(Stored items from a collection)
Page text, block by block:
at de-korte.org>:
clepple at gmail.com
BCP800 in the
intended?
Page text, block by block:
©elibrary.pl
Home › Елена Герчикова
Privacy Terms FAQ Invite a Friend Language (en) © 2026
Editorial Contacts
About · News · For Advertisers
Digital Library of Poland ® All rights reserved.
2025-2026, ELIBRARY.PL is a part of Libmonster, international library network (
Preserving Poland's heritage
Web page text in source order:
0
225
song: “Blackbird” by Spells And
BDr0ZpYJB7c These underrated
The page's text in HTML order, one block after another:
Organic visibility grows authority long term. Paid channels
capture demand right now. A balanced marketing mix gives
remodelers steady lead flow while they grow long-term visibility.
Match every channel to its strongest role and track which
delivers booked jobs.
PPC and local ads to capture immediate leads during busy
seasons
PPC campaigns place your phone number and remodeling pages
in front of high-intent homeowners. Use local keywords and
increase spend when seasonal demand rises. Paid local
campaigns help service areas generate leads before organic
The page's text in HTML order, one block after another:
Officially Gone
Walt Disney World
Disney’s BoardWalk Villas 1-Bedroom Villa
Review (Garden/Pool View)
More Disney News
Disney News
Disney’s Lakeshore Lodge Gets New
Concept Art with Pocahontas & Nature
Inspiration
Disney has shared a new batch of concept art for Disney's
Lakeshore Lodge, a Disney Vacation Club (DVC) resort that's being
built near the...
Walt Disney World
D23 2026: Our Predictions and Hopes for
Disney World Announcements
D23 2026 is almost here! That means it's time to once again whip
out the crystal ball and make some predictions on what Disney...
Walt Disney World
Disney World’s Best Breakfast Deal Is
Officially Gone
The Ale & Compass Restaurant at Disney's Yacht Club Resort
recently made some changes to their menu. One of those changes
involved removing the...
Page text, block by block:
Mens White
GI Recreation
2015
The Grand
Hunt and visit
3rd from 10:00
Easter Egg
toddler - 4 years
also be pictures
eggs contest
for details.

● **TO DO**
Here, the records must be output exactly and in full.

● **RESULT BELOW**
Page text, block by block:
at de-korte.org>:
clepple at gmail.com
BCP800 in the
intended?
Page text, block by block:
©elibrary.pl
Home › Елена Герчикова
Privacy Terms FAQ Invite a Friend Language (en) © 2026
Editorial Contacts
About · News · For Advertisers
Digital Library of Poland ® All rights reserved.
2025-2026, ELIBRARY.PL is a part of Libmonster, international library network (
Preserving Poland's heritage
Web page text in source order:
0
225
song: “Blackbird” by Spells And
BDr0ZpYJB7c These underrated
The page's text in HTML order, one block after another:
Organic visibility grows authority long term. Paid channels
capture demand right now. A balanced marketing mix gives
remodelers steady lead flow while they grow long-term visibility.
Match every channel to its strongest role and track which
delivers booked jobs.
PPC and local ads to capture immediate leads during busy
seasons
PPC campaigns place your phone number and remodeling pages
in front of high-intent homeowners. Use local keywords and
increase spend when seasonal demand rises. Paid local
campaigns help service areas generate leads before organic
The page's text in HTML order, one block after another:
Officially Gone
Walt Disney World
Disney’s BoardWalk Villas 1-Bedroom Villa
Review (Garden/Pool View)
More Disney News
Disney News
Disney’s Lakeshore Lodge Gets New
Concept Art with Pocahontas & Nature
Inspiration
Disney has shared a new batch of concept art for Disney's
Lakeshore Lodge, a Disney Vacation Club (DVC) resort that's being
built near the...
Walt Disney World
D23 2026: Our Predictions and Hopes for
Disney World Announcements
D23 2026 is almost here! That means it's time to once again whip
out the crystal ball and make some predictions on what Disney...
Walt Disney World
Disney World’s Best Breakfast Deal Is
Officially Gone
The Ale & Compass Restaurant at Disney's Yacht Club Resort
recently made some changes to their menu. One of those changes
involved removing the...
Page text, block by block:
Mens White
GI Recreation
2015
The Grand
Hunt and visit
3rd from 10:00
Easter Egg
toddler - 4 years
also be pictures
eggs contest
for details.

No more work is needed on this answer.